══ ENTRIES SUPPLIED ══

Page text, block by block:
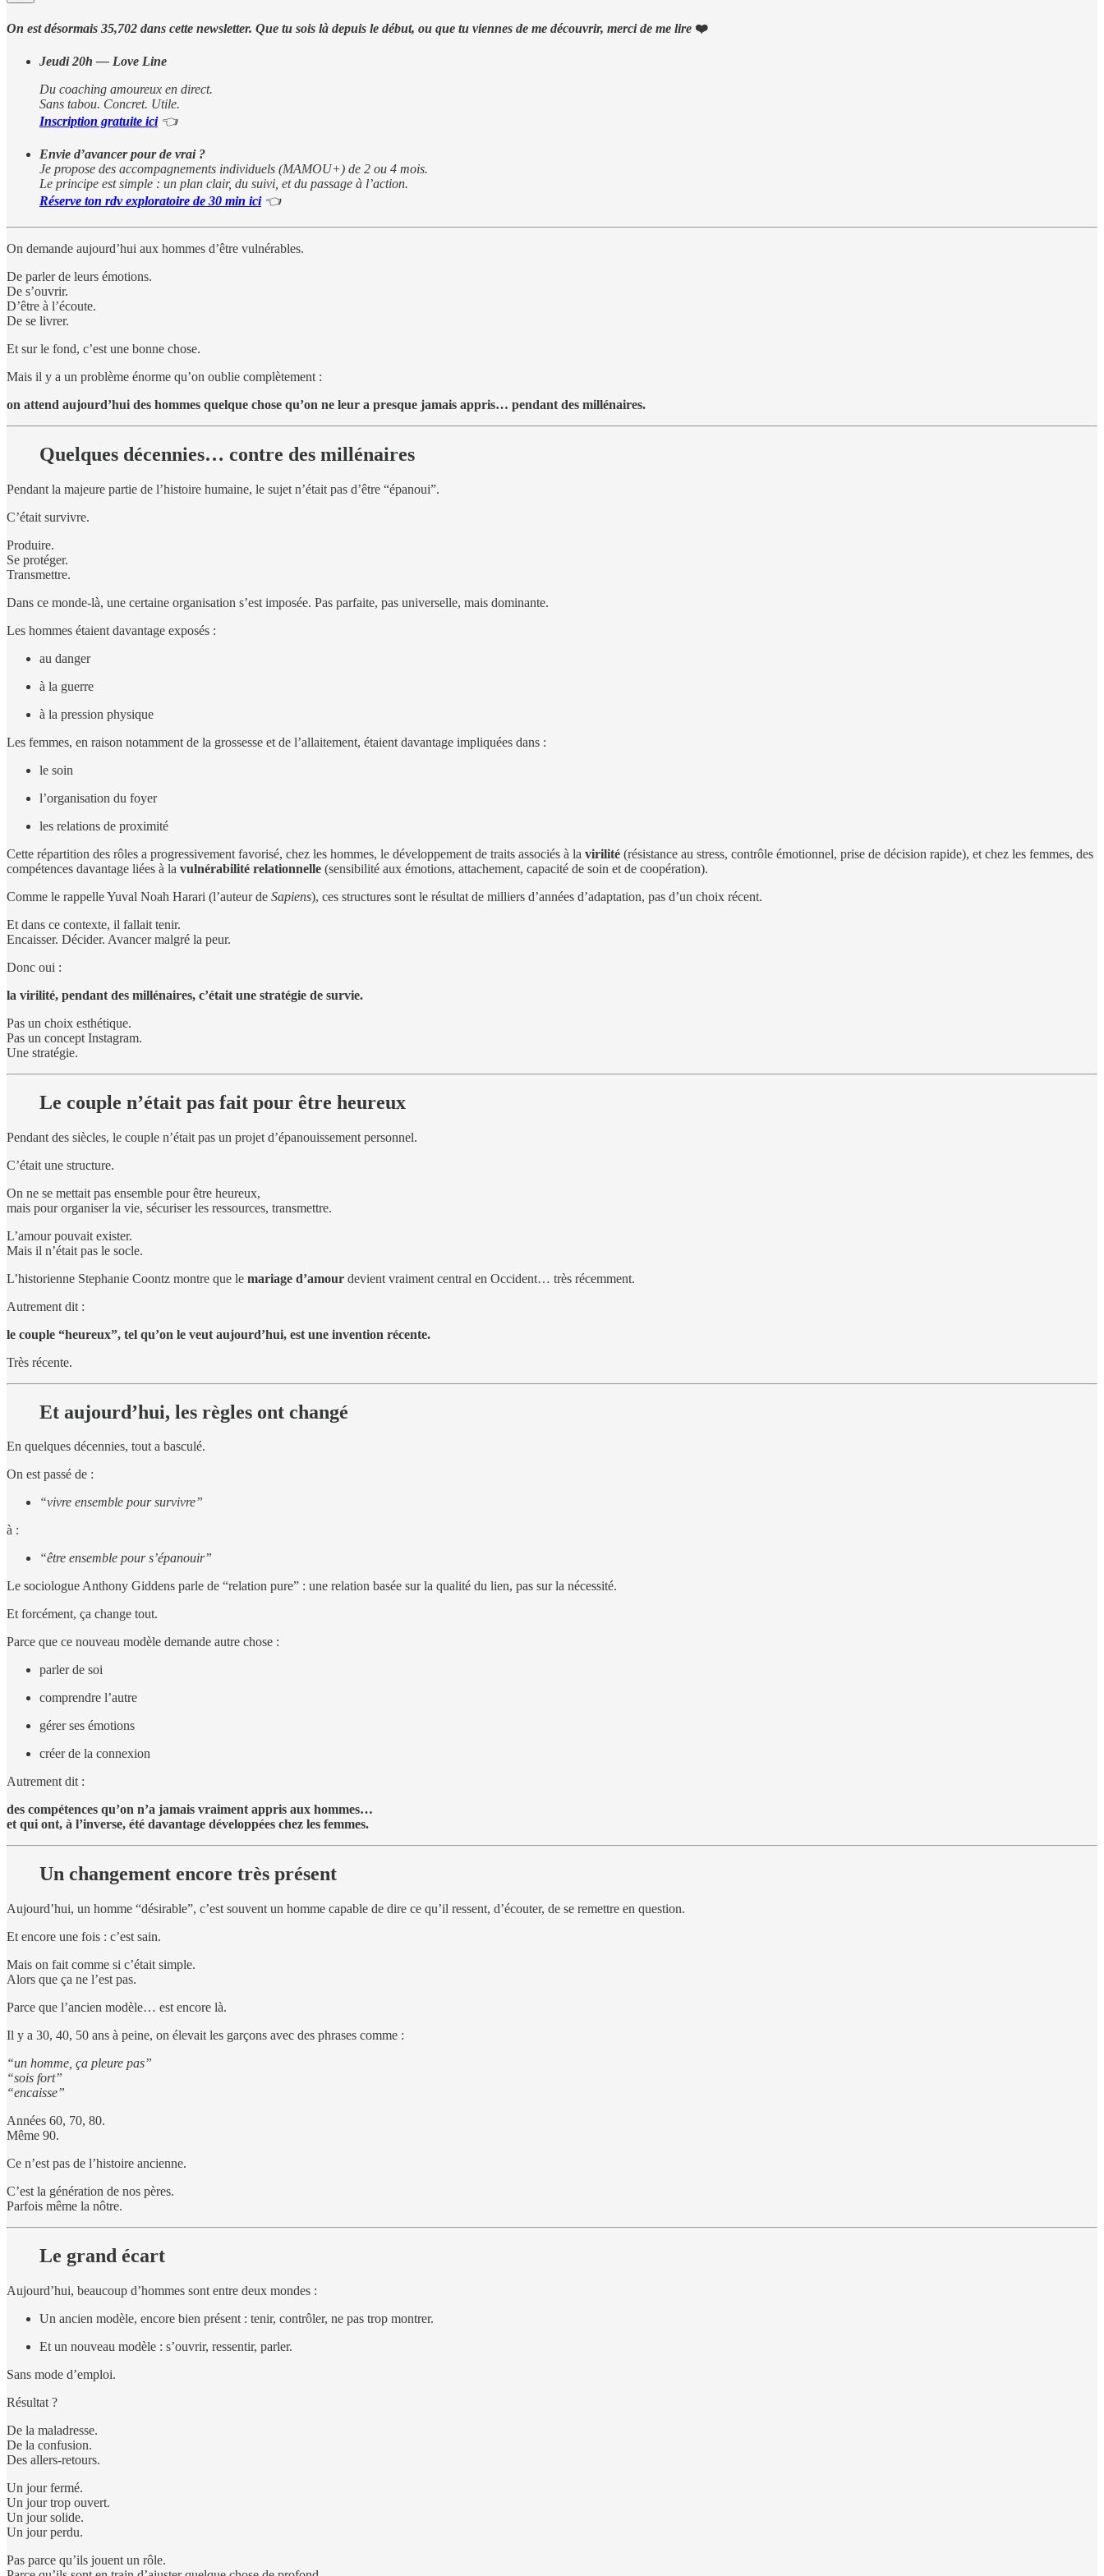
On est désormais 35,702 dans cette newsletter. Que tu sois là depuis le début, ou que tu viennes de me découvrir, merci de me lire ❤️
Jeudi 20h — Love Line
Du coaching amoureux en direct.
Sans tabou. Concret. Utile.
Inscription gratuite ici👈
Envie d’avancer pour de vrai ?
Je propose des accompagnements individuels (MAMOU+) de 2 ou 4 mois.
Le principe est simple : un plan clair, du suivi, et du passage à l’action.
Réserve ton rdv exploratoire de 30 min ici 👈
On demande aujourd’hui aux hommes d’être vulnérables.
De parler de leurs émotions.
De s’ouvrir.
D’être à l’écoute.
De se livrer.
Et sur le fond, c’est une bonne chose.
Mais il y a un problème énorme qu’on oublie complètement :
on attend aujourd’hui des hommes quelque chose qu’on ne leur a presque jamais appris… pendant des millénaires.
Quelques décennies… contre des millénaires
Pendant la majeure partie de l’histoire humaine, le sujet n’était pas d’être “épanoui”.
C’était survivre.
Produire.
Se protéger.
Transmettre.
Dans ce monde-là, une certaine organisation s’est imposée. Pas parfaite, pas universelle, mais dominante.
Les hommes étaient davantage exposés :
au danger
à la guerre
à la pression physique
Les femmes, en raison notamment de la grossesse et de l’allaitement, étaient davantage impliquées dans :
le soin
l’organisation du foyer
les relations de proximité
Cette répartition des rôles a progressivement favorisé, chez les hommes, le développement de traits associés à la virilité (résistance au stress, contrôle émotionnel, prise de décision rapide), et chez les femmes, des
compétences davantage liées à la vulnérabilité relationnelle (sensibilité aux émotions, attachement, capacité de soin et de coopération).
Comme le rappelle Yuval Noah Harari (l’auteur de Sapiens), ces structures sont le résultat de milliers d’années d’adaptation, pas d’un choix récent.
Et dans ce contexte, il fallait tenir.
Encaisser. Décider. Avancer malgré la peur.
Donc oui :
la virilité, pendant des millénaires, c’était une stratégie de survie.
Pas un choix esthétique.
Pas un concept Instagram.
Une stratégie.
Le couple n’était pas fait pour être heureux
Pendant des siècles, le couple n’était pas un projet d’épanouissement personnel.
C’était une structure.
On ne se mettait pas ensemble pour être heureux,
mais pour organiser la vie, sécuriser les ressources, transmettre.
L’amour pouvait exister.
Mais il n’était pas le socle.
L’historienne Stephanie Coontz montre que le mariage d’amour devient vraiment central en Occident… très récemment.
Autrement dit :
le couple “heureux”, tel qu’on le veut aujourd’hui, est une invention récente.
Très récente.
Et aujourd’hui, les règles ont changé
En quelques décennies, tout a basculé.
On est passé de :
“vivre ensemble pour survivre”
à :
“être ensemble pour s’épanouir”
Le sociologue Anthony Giddens parle de “relation pure” : une relation basée sur la qualité du lien, pas sur la nécessité.
Et forcément, ça change tout.
Parce que ce nouveau modèle demande autre chose :
parler de soi
comprendre l’autre
gérer ses émotions
créer de la connexion
Autrement dit :
des compétences qu’on n’a jamais vraiment appris aux hommes…
et qui ont, à l’inverse, été davantage développées chez les femmes.
Un changement encore très présent
Aujourd’hui, un homme “désirable”, c’est souvent un homme capable de dire ce qu’il ressent, d’écouter, de se remettre en question.
Et encore une fois : c’est sain.
Mais on fait comme si c’était simple.
Alors que ça ne l’est pas.
Parce que l’ancien modèle… est encore là.
Il y a 30, 40, 50 ans à peine, on élevait les garçons avec des phrases comme :
“un homme, ça pleure pas”
“sois fort”
“encaisse”
Années 60, 70, 80.
Même 90.
Ce n’est pas de l’histoire ancienne.
C’est la génération de nos pères.
Parfois même la nôtre.
Le grand écart
Aujourd’hui, beaucoup d’hommes sont entre deux mondes :
Un ancien modèle, encore bien présent : tenir, contrôler, ne pas trop montrer.
Et un nouveau modèle : s’ouvrir, ressentir, parler.
Sans mode d’emploi.
Résultat ?
De la maladresse.
De la confusion.
Des allers-retours.
Un jour fermé.
Un jour trop ouvert.
Un jour solide.
Un jour perdu.
Pas parce qu’ils jouent un rôle.
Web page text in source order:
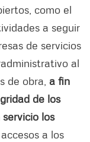
como el
a seguir
de servicios
al
de obra, a fin
de los
los
a los
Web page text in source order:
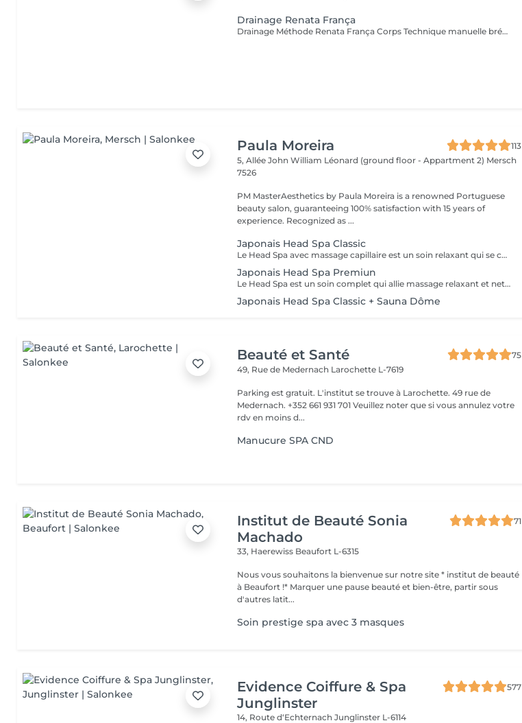
Drainage Renata França
Drainage Méthode Renata França Corps Technique manuelle brésilienne reconnue pour ses résultats immédiats. Grâce à des manuvres fermes et rythmées, ce soin stimule le système lymphatique, aide à éliminer les toxines et réduit la rétention d'eau. Bienfaits : Jambes légères dès la première séance Réduction des gonflements Silhouette visiblement affinée Sensation de bien-être et de légèreté Idéal en cure pour des résultats durables. Miracle Touch Visage Métode Renata França Soin facial drainant et remodelant offrant un effet lifting naturel immédiat. Il décongestionne le visage, réduit les poches et redonne éclat et fraîcheur à la peau. Bienfaits : Réduction des poches et cernes Visage plus lumineux et reposé Effet liftant naturel Détente profonde Parfait avant un événement ou en cure régulière.
Paula Moreira
113
5, Allée John William Léonard (ground floor - Appartment 2) Mersch
7526
PM MasterAesthetics by Paula Moreira is a renowned Portuguese
beauty salon, guaranteeing 100% satisfaction with 15 years of
experience. Recognized as ...
Japonais Head Spa Classic
Le Head Spa avec massage capillaire est un soin relaxant qui se concentre sur le bien-être du cuir chevelu et des cheveux. Le massage améliore la circulation sanguine, soulage les tensions, stimule la croissance des cheveux et procure une sensation de détente profonde. Idéal pour ceux qui cherchent à réduire le stress et à prendre soin de la santé capillaire de manière naturelle et efficace. La durée du service est personnalisée en fonction des besoins de chaque cliente, incluant la préparation, le soin, la désinstallation, un moment de détente autour d'un thé et le séchage des cheveux.
Japonais Head Spa Premiun
Le Head Spa est un soin complet qui allie massage relaxant et nettoyage de la peau, offrant un moment de bien-être et de renouveau. Le massage du cuir chevelu soulage les tensions, améliore la circulation sanguine et stimule la croissance des cheveux, tandis que le nettoyage de la peau élimine les impuretés, apportant fraîcheur et éclat. Idéal pour ceux qui recherchent un soulagement du stress, une revitalisation et des soins pour le corps et le visage. La durée du service est personnalisée en fonction des besoins de chaque cliente, incluant la préparation, le soin, la désinstallation, un moment de détente autour d'un thé et le séchage des cheveux.
Japonais Head Spa Classic + Sauna Dôme
Beauté et Santé
75
49, Rue de Medernach Larochette L-7619
Parking est gratuit. L'institut se trouve à Larochette. 49 rue de
Medernach. +352 661 931 701 Veuillez noter que si vous annulez votre
rdv en moins d...
Manucure SPA CND
Institut de Beauté Sonia
Machado
71
33, Haerewiss Beaufort L-6315
Nous vous souhaitons la bienvenue sur notre site * institut de beauté
à Beaufort !* Marquer une pause beauté et bien-être, partir sous
d'autres latit...
Soin prestige spa avec 3 masques
Evidence Coiffure & Spa
Junglinster
577
14, Route d‘EchternachJunglinster L-6114
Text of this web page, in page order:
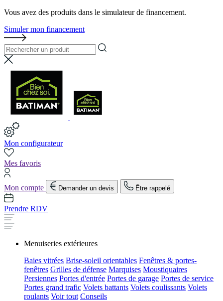
Vous avez des produits dans le simulateur de financement.
Simuler mon financement
Mon configurateur
Mes favoris
Mon compte Demander un devis Être rappelé
Prendre RDV
Menuiseries extérieures
Baies vitrées Brise-soleil orientables Fenêtres & portes-
fenêtres Grilles de défense Marquises Moustiquaires
Persiennes Portes d'entrée Portes de garage Portes de service
Portes grand trafic Volets battants Volets coulissants Volets
roulants Voir tout Conseils
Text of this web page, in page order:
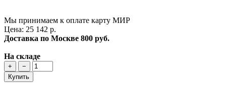
Мы принимаем к оплате карту МИР
Цена: 25 142 р.
Доставка по Москве 800 руб.
На складе
+
−
Купить
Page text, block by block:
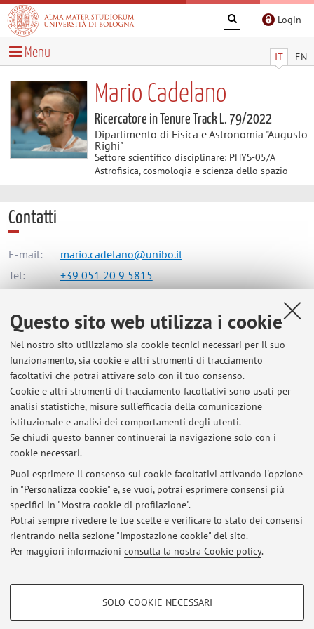
Questo sito web utilizza i cookie
Nel nostro sito utilizziamo sia cookie tecnici necessari per il suo
funzionamento, sia cookie e altri strumenti di tracciamento
facoltativi che potrai attivare solo con il tuo consenso.
Cookie e altri strumenti di tracciamento facoltativi sono usati per
analisi statistiche, misure sull'efficacia della comunicazione
istituzionale e analisi dei comportamenti degli utenti.
Se chiudi questo banner continuerai la navigazione solo con i
cookie necessari.
Puoi esprimere il consenso sui cookie facoltativi attivando l'opzione
in "Personalizza cookie" e, se vuoi, potrai esprimere consensi più
specifici in "Mostra cookie di profilazione".
Potrai sempre rivedere le tue scelte e verificare lo stato dei consensi
rientrando nella sezione "Impostazione cookie" del sito.
Per maggiori informazioni consulta la nostra Cookie policy.
COOKIE DI PROFILAZIONE - FACOLTATIVI
SOLO COOKIE NECESSARI
Login
IT EN
Menu
Mario Cadelano
Ricercatore in Tenure Track L. 79/2022
Dipartimento di Fisica e Astronomia "Augusto
Righi"
Settore scientifico disciplinare: PHYS-05/A
Astrofisica, cosmologia e scienza dello spazio
Contatti
E-mail:
mario.cadelano@unibo.it
Tel:
+39 051 20 9 5815
Dipartimento di Fisica e Astronomia "Augusto Righi"
Viale Berti Pichat 6/2, Bologna -Vai alla mappa
Risorse in rete
ORCID
Ultimi avvisi
Al momento non sono presenti avvisi.
Area riservata
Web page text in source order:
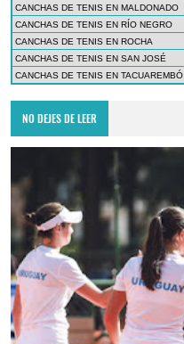
CANCHAS DE TENIS EN MALDONADO
CANCHAS DE TENIS EN RÍO NEGRO
CANCHAS DE TENIS EN ROCHA
CANCHAS DE TENIS EN SAN JOSÉ
CANCHAS DE TENIS EN TACUAREMBÓ
NO DEJES DE LEER
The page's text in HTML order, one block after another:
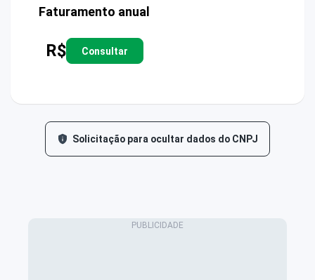
Faturamento anual
R$ Consultar
Solicitação para ocultar dados do CNPJ
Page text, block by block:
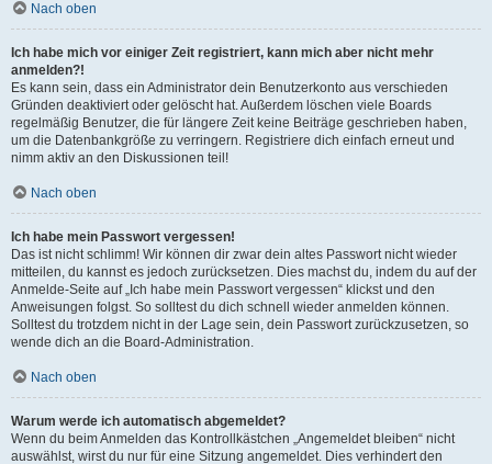
Nach oben
Ich habe mich vor einiger Zeit registriert, kann mich aber nicht mehr
anmelden?!
Es kann sein, dass ein Administrator dein Benutzerkonto aus verschieden
Gründen deaktiviert oder gelöscht hat. Außerdem löschen viele Boards
regelmäßig Benutzer, die für längere Zeit keine Beiträge geschrieben haben,
um die Datenbankgröße zu verringern. Registriere dich einfach erneut und
nimm aktiv an den Diskussionen teil!
Nach oben
Ich habe mein Passwort vergessen!
Das ist nicht schlimm! Wir können dir zwar dein altes Passwort nicht wieder
mitteilen, du kannst es jedoch zurücksetzen. Dies machst du, indem du auf der
Anmelde-Seite auf „Ich habe mein Passwort vergessen“ klickst und den
Anweisungen folgst. So solltest du dich schnell wieder anmelden können.
Solltest du trotzdem nicht in der Lage sein, dein Passwort zurückzusetzen, so
wende dich an die Board-Administration.
Nach oben
Warum werde ich automatisch abgemeldet?
Wenn du beim Anmelden das Kontrollkästchen „Angemeldet bleiben“ nicht
auswählst, wirst du nur für eine Sitzung angemeldet. Dies verhindert den
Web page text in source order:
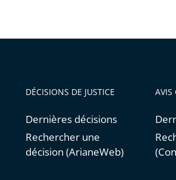
DÉCISIONS DE JUSTICE
Dernières décisions
Rechercher une
décision (ArianeWeb)
AVIS
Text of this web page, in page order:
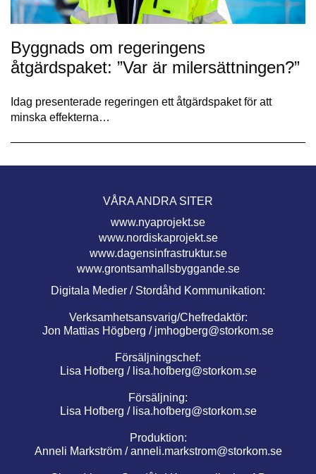
Byggnads om regeringens
åtgärdspaket: ”Var är milersättningen?”
Idag presenterade regeringen ett åtgärdspaket för att
minska effekterna…
VÅRA ANDRA SITER
www.nyaprojekt.se
www.nordiskaprojekt.se
www.dagensinfrastruktur.se
www.grontsamhallsbyggande.se
Digitala Medier / Stordåhd Kommunikation:
Verksamhetsansvarig/Chefredaktör:
Jon Mattias Högberg / jmhogberg@storkom.se
Försäljningschef:
Lisa Hofberg / lisa.hofberg@storkom.se
Försäljning:
Lisa Hofberg / lisa.hofberg@storkom.se
Produktion:
Anneli Markström /anneli.markstrom@storkom.se
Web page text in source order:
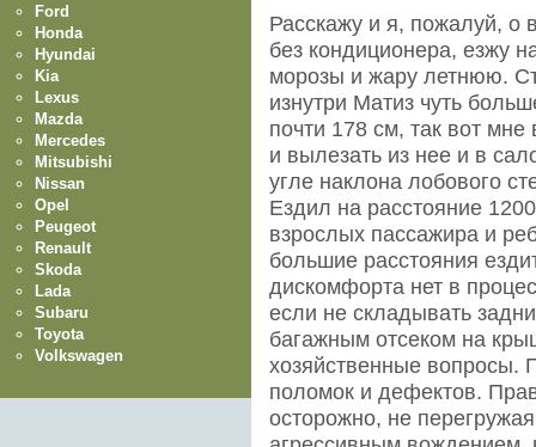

═══

__INSTRUCTIONS FOR THE TASK__
The copy should run from the first line of the material above through the line with "Inscription gratuite ici👈", repeated exactly and without pictures.

__EXPECTED ANSWER__
Page text, block by block:
On est désormais 35,702 dans cette newsletter. Que tu sois là depuis le début, ou que tu viennes de me découvrir, merci de me lire ❤️
Jeudi 20h — Love Line
Du coaching amoureux en direct.
Sans tabou. Concret. Utile.
Inscription gratuite ici👈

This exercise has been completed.